** Supplied information follows **

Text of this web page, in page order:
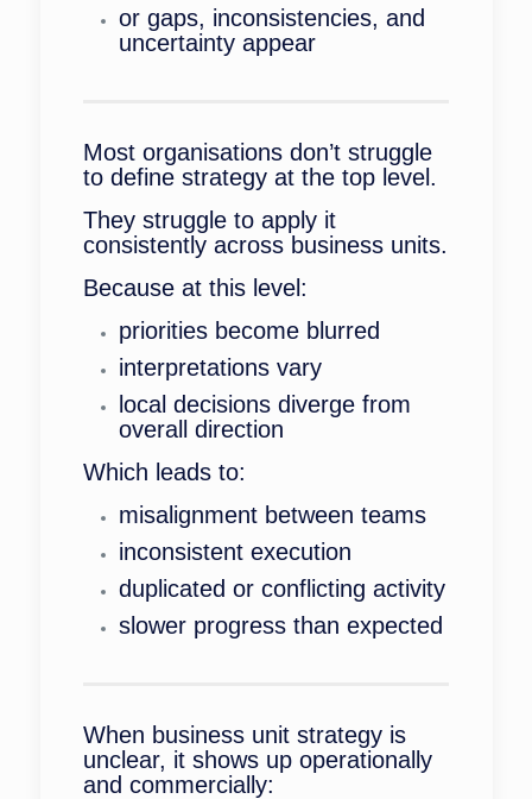
or gaps, inconsistencies, and
uncertainty appear
Most organisations don’t struggle
to define strategy at the top level.
They struggle to apply it
consistently across business units.
Because at this level:
priorities become blurred
interpretations vary
local decisions diverge from
overall direction
Which leads to:
misalignment between teams
inconsistent execution
duplicated or conflicting activity
slower progress than expected
When business unit strategy is
unclear, it shows up operationally
and commercially:
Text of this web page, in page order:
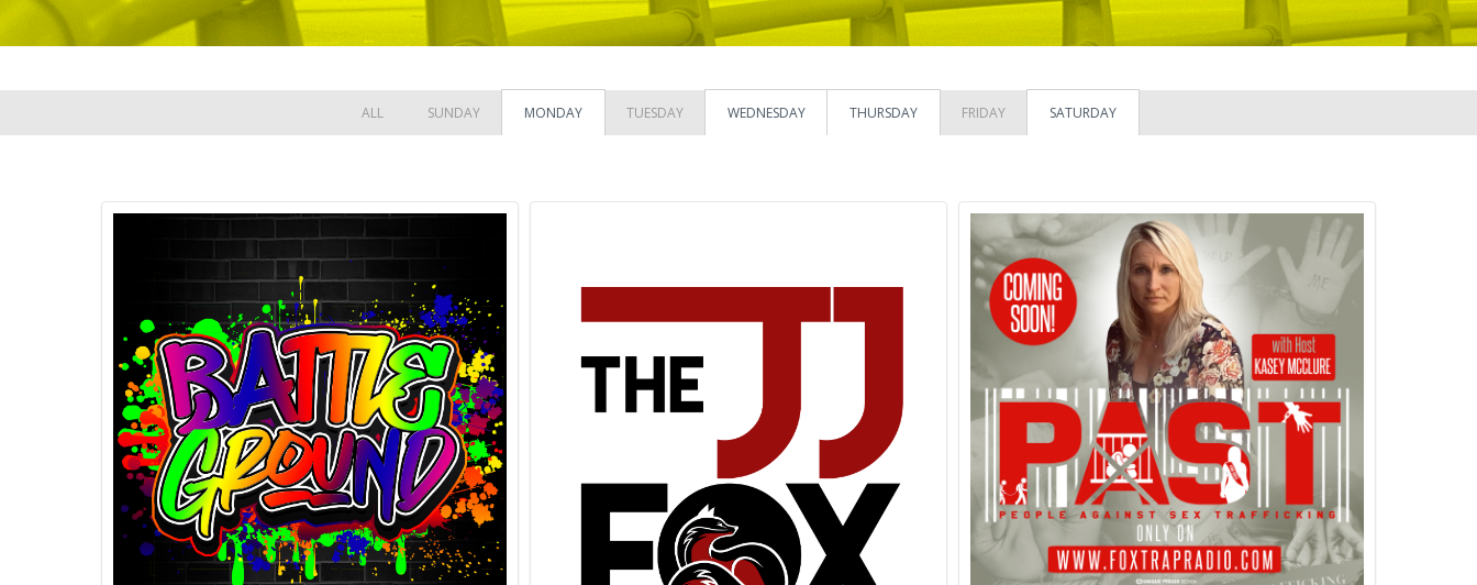
ALL SUNDAY MONDAY TUESDAY WEDNESDAY THURSDAY FRIDAY SATURDAY
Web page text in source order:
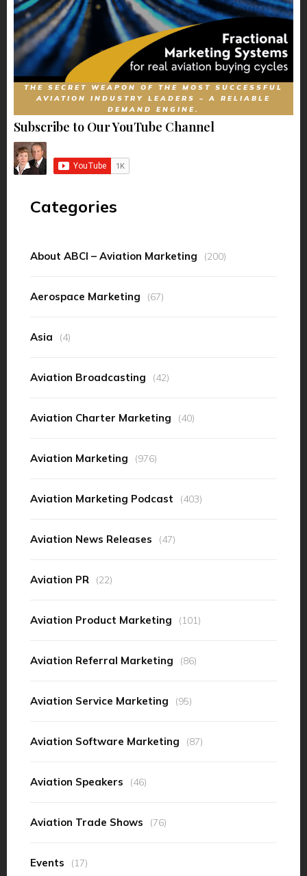
THE SECRET WEAPON OF THE MOST SUCCESSFUL
AVIATION INDUSTRY LEADERS – A RELIABLE
DEMAND ENGINE.
Subscribe to Our YouTube Channel
Categories
About ABCI – Aviation Marketing (200)
Aerospace Marketing (67)
Asia (4)
Aviation Broadcasting (42)
Aviation Charter Marketing (40)
Aviation Marketing (976)
Aviation Marketing Podcast (403)
Aviation News Releases (47)
Aviation PR (22)
Aviation Product Marketing (101)
Aviation Referral Marketing (86)
Aviation Service Marketing (95)
Aviation Software Marketing (87)
Aviation Speakers (46)
Aviation Trade Shows (76)
Events (17)
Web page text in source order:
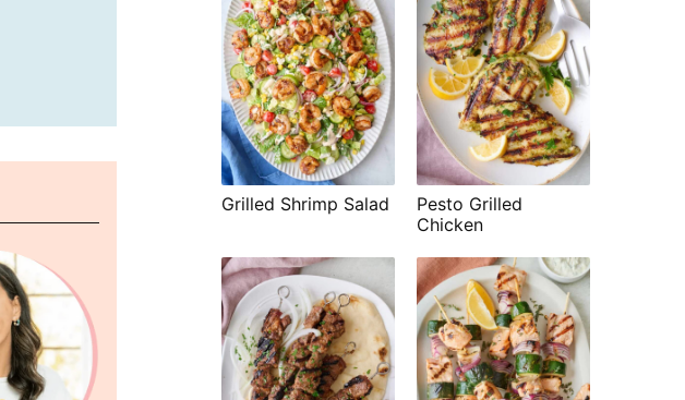
Grilled Shrimp Salad
Pesto Grilled
Chicken
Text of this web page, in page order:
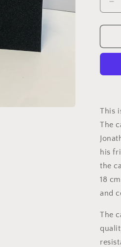
for
13
This
The
his
the
18
and
The
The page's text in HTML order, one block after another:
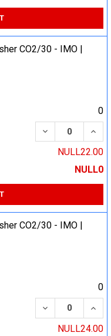
CO2/30 - IMO |
0
DECREASE
NULL22.00
NULL0
CO2/30 - IMO |
0
DECREASE
NULL24.00
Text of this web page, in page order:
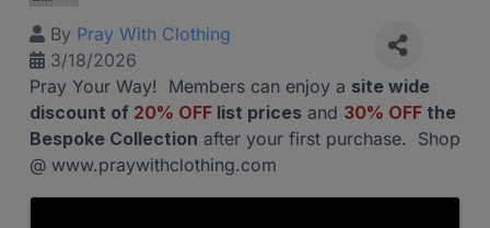
By Pray With Clothing
3/18/2026
Pray Your Way! Members can enjoy a site wide
discount of 20% OFF list prices and 30% OFF the
Bespoke Collection after your first purchase. Shop
@ www.praywithclothing.com
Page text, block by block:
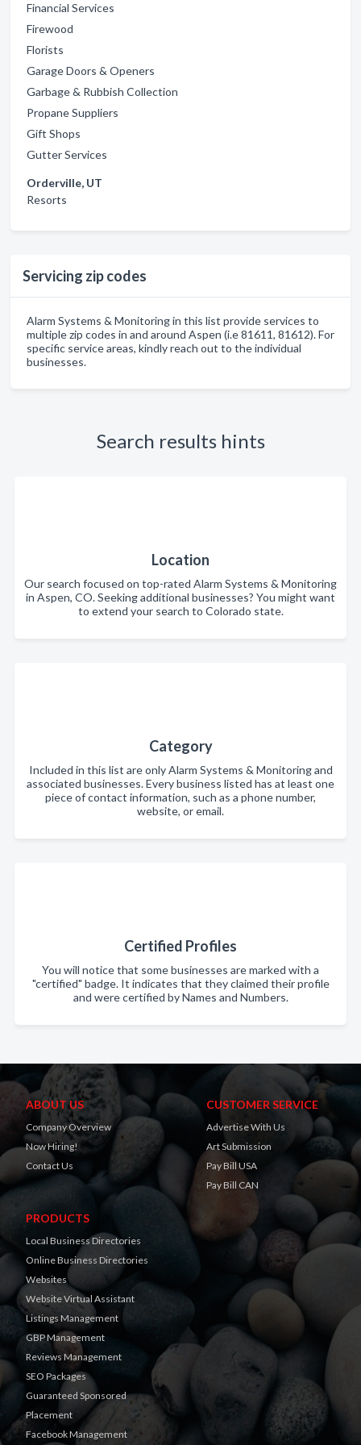
Financial Services
Firewood
Florists
Garage Doors & Openers
Garbage & Rubbish Collection
Propane Suppliers
Gift Shops
Gutter Services
Orderville, UT
Resorts
Servicing zip codes
Alarm Systems & Monitoring in this list provide services to
multiple zip codes in and around Aspen (i.e 81611, 81612). For
specific service areas, kindly reach out to the individual
businesses.
Search results hints
Location
Our search focused on top-rated Alarm Systems & Monitoring
in Aspen, CO. Seeking additional businesses? You might want
to extend your search to Colorado state.
Category
Included in this list are only Alarm Systems & Monitoring and
associated businesses. Every business listed has at least one
piece of contact information, such as a phone number,
website, or email.
Certified Profiles
You will notice that some businesses are marked with a
"certified" badge. It indicates that they claimed their profile
and were certified by Names and Numbers.
ABOUT US
Company Overview
Now Hiring!
Contact Us
CUSTOMER SERVICE
Advertise With Us
Art Submission
Pay Bill USA
Pay Bill CAN
PRODUCTS
Local Business Directories
Online Business Directories
Websites
Website Virtual Assistant
Listings Management
GBP Management
Reviews Management
SEO Packages
Guaranteed Sponsored
Placement
Facebook Management

** End of Supplied information **

What you need to do: Your answer must be an exact copy of the records, with every picture left out.

Your solution:
Text of this web page, in page order:
or gaps, inconsistencies, and
uncertainty appear
Most organisations don’t struggle
to define strategy at the top level.
They struggle to apply it
consistently across business units.
Because at this level:
priorities become blurred
interpretations vary
local decisions diverge from
overall direction
Which leads to:
misalignment between teams
inconsistent execution
duplicated or conflicting activity
slower progress than expected
When business unit strategy is
unclear, it shows up operationally
and commercially:
Text of this web page, in page order:
ALL SUNDAY MONDAY TUESDAY WEDNESDAY THURSDAY FRIDAY SATURDAY
Web page text in source order:
THE SECRET WEAPON OF THE MOST SUCCESSFUL
AVIATION INDUSTRY LEADERS – A RELIABLE
DEMAND ENGINE.
Subscribe to Our YouTube Channel
Categories
About ABCI – Aviation Marketing (200)
Aerospace Marketing (67)
Asia (4)
Aviation Broadcasting (42)
Aviation Charter Marketing (40)
Aviation Marketing (976)
Aviation Marketing Podcast (403)
Aviation News Releases (47)
Aviation PR (22)
Aviation Product Marketing (101)
Aviation Referral Marketing (86)
Aviation Service Marketing (95)
Aviation Software Marketing (87)
Aviation Speakers (46)
Aviation Trade Shows (76)
Events (17)
Web page text in source order:
Grilled Shrimp Salad
Pesto Grilled
Chicken
Text of this web page, in page order:
for
13
This
The
his
the
18
and
The
The page's text in HTML order, one block after another:
CO2/30 - IMO |
0
DECREASE
NULL22.00
NULL0
CO2/30 - IMO |
0
DECREASE
NULL24.00
Text of this web page, in page order:
By Pray With Clothing
3/18/2026
Pray Your Way! Members can enjoy a site wide
discount of 20% OFF list prices and 30% OFF the
Bespoke Collection after your first purchase. Shop
@ www.praywithclothing.com
Page text, block by block:
Financial Services
Firewood
Florists
Garage Doors & Openers
Garbage & Rubbish Collection
Propane Suppliers
Gift Shops
Gutter Services
Orderville, UT
Resorts
Servicing zip codes
Alarm Systems & Monitoring in this list provide services to
multiple zip codes in and around Aspen (i.e 81611, 81612). For
specific service areas, kindly reach out to the individual
businesses.
Search results hints
Location
Our search focused on top-rated Alarm Systems & Monitoring
in Aspen, CO. Seeking additional businesses? You might want
to extend your search to Colorado state.
Category
Included in this list are only Alarm Systems & Monitoring and
associated businesses. Every business listed has at least one
piece of contact information, such as a phone number,
website, or email.
Certified Profiles
You will notice that some businesses are marked with a
"certified" badge. It indicates that they claimed their profile
and were certified by Names and Numbers.
ABOUT US
Company Overview
Now Hiring!
Contact Us
CUSTOMER SERVICE
Advertise With Us
Art Submission
Pay Bill USA
Pay Bill CAN
PRODUCTS
Local Business Directories
Online Business Directories
Websites
Website Virtual Assistant
Listings Management
GBP Management
Reviews Management
SEO Packages
Guaranteed Sponsored
Placement
Facebook Management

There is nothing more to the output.